Neste exemplo, a compra do apartamento não poderia ter sido feita em melhor hora. Quem adquiriu um imóvel em 2008 aproveitou um ciclo poderoso de alta dos preços no mercado imobiliário, impulsionado por fatores como o crescimento da economia, o aumento da renda, a redução das taxas de juros e o maior acesso ao crédito. Agora, estas variáveis que tanto ajudaram na valorização nos últimos anos estão comprometidas e o mercado imobiliário sofre com os reflexos de uma severa crise econômica que assola o país. O PIB (Produto Interno Bruto) caiu, o desemprego aumentou e a inflação deve fechar o ano perto dos 10%, o maior nível desde 2002.

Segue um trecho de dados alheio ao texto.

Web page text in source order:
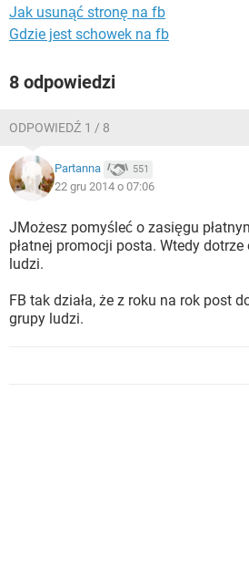
Jak usunąć stronę na fb
Gdzie jest schowek na fb
8 odpowiedzi
ODPOWIEDŹ 1 / 8
Partanna 551
22 gru 2014 o 07:06
JMożesz pomyśleć o zasięgu
płatnej promocji posta. Wtedy
ludzi.
FB tak działa, że z roku na rok post
grupy ludzi.
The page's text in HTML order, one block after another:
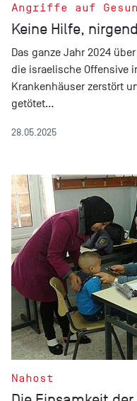
Angriffe auf
Keine Hilfe,
Das ganze Jahr 2024
die israelische Offensive
Krankenhäuser zerstört
getötet…
28.05.2025
Nahost
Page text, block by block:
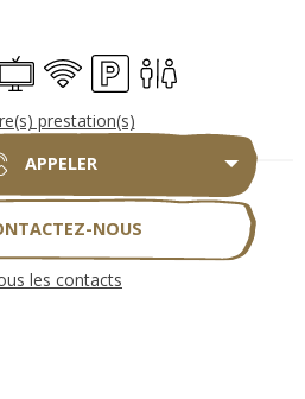
WiFi ParkingToilettes
prestation(s)
APPELER
NOUS
les contacts
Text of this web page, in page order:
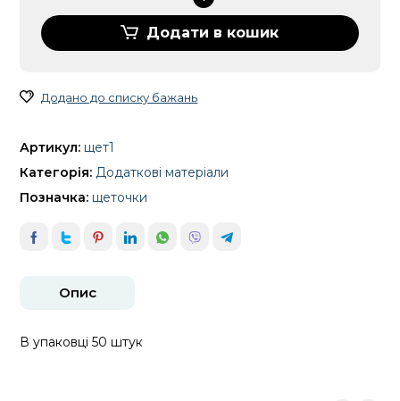
кількість
Додати в кошик
Додано до списку бажань
Артикул: щет1
Категорія: Додаткові матеріали
Позначка: щеточки
Опис
В упаковці 50 штук
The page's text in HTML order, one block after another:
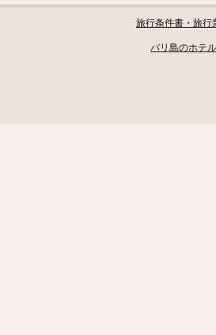
旅行条件書・旅行
バリ島のホテ
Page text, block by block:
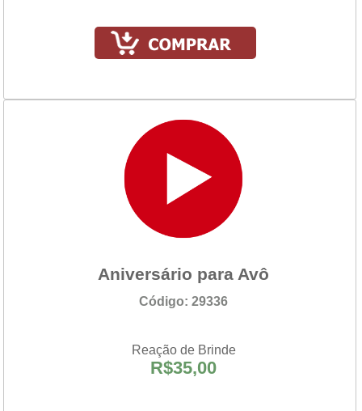
Aniversário para Avô
Código: 29336
Reação de Brinde
R$35,00
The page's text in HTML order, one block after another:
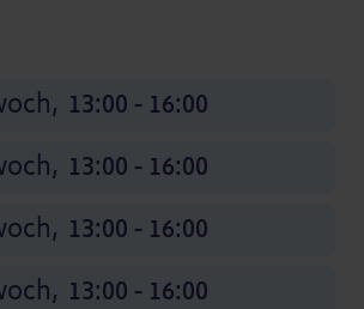
13:00 - 16:00
13:00 - 16:00
13:00 - 16:00
13:00 - 16:00
16:00
16:00
16:00
16:00
16:00
16:00
16:00
16:00
16:00
16:00
16:00
16:00
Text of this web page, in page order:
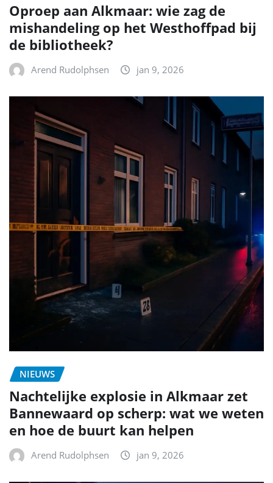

O crédito imobiliário vem perdendo fôlego mês após mês. A caderneta de poupança, principal fonte de recursos para o financiamento de imóveis no país, perdeu R$ 53,791 bilhões do seu saldo até o final de setembro de 2015, após 9 meses consecutivos de queda na captação. O principal culpado pela fuga da poupança é a alta dos juros. Com aplicações de renda fixa pagando mais de 14% ao ano com baixíssimo risco, fica difícil convencer o investidor a ficar na caderneta, que está rendendo pouco mais de 8% ao ano. “Enquanto a Selic estiver neste patamar, a poupança não voltará a ter captação positiva”, diz Celso Petrucci, economista-chefe do Secovi-SP. O problema é que a situação não deve melhorar tão cedo. Segundo o Relatório Focus, a taxa básica de juros deve encerrar o ano que vem em mais de 12% ao ano, ainda bem acima do que paga a caderneta de poupança.

Segundo dados da Abecip (Associação Brasileira das Entidades de Crédito Imobiliário e Poupança), de janeiro até agosto do ano passado, os financiamentos imobiliários que utilizaram recursos da caderneta atingiram um total de R$ 56,6 bilhões, o que significa queda de 22% em relação ao mesmo período de 2014. O número de unidades financiadas utilizando estes recursos diminuiu 27% para 256,1 mil imóveis.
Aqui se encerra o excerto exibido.